Happy Friday — I hope it’s a joyful one!
Status Quo Buster Trivia: On Sunday, over 53,000 runners completed the London Marathon. Among them, an impressive 19-year-old runner etched their name in the history books.
Read on to discover who it is and what they achieved.
For now, I hope you enjoy today’s newsletter, which shines a light on why forgetting can be helpful.
Curious
A reflection on why forgetting bright ideas is helpful:
Bright ideas fill you with enthusiasm, but sometimes they come with pain.
I can’t be the only one who has experienced the rise of a great idea only to be disrupted by a call for your attention elsewhere. Maybe it’s a phone notification, or someone needs your help.
You tend to your business. Upon completion, you return to a pondering state to continue your expansion of the bright idea but…something happened.
It's gone. The bright idea that filled you with clarity and energy has evaporated. But how? How could something so clear disappear into thin air?

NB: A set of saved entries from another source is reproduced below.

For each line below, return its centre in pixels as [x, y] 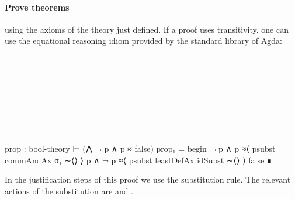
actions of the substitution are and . [69, 191]
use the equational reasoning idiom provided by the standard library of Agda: [143, 41]
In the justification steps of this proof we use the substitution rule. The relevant [148, 179]
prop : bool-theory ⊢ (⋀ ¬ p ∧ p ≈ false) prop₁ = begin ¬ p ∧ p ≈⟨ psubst [140, 149]
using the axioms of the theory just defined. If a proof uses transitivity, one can [147, 29]
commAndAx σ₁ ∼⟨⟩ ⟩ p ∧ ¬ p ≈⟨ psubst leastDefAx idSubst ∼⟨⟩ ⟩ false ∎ [138, 160]
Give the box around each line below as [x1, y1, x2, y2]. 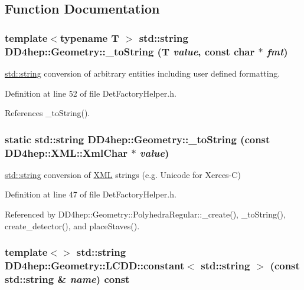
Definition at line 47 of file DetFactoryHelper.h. [5, 188, 176, 200]
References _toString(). [5, 107, 90, 119]
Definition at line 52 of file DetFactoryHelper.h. [5, 87, 176, 99]
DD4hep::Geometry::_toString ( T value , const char [5, 44, 255, 58]
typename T [60, 30, 119, 45]
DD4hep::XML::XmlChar [5, 145, 128, 160]
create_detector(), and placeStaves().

This repeated occurrence baffled me for a long time until I gained a new perspective.
While elusive bright ideas can be frustrating, they are a reminder about the nature of thoughts.
If bright ideas come and go, so do negative thoughts and emotions. They rise and fall. Appear and disappear.
Not only that but if an idea can spark one moment and completely disappear a few moments later, what does that mean?
It means you are not your thoughts. You are the space in which thoughts temporarily reside.
If the price you pay to create space between you and your thoughts is forgetting bright ideas, I will gladly pay the tax.
Conscious
Writer, Mark Williams on the relationship between you and your thoughts:
“You come to realize that thoughts come and go of their own accord, that you are not your thoughts.” - Mark Williams
Source: Mindfulness: A Practical Guide to Finding Peace in a Frantic World
Change
An exercise to forget what society told you about who you should be:
“Can you remember who you were before the world told you who you should be?” — Charles Bukowski
Source: Poetic Outlaws
Living free is about stripping back the layers of conditioning you accumulated while growing up until you reconnect with who you are at your core. Living free is living to your own beat.
Exercise: Reflect on the question posed by Charles. Below are some questions to help guide your reflection.
What filled you with enthusiasm and joy as a child?
What activities and interests were you drawn towards?
What were your instincts about how you wanted to live before altering your ways to fit in?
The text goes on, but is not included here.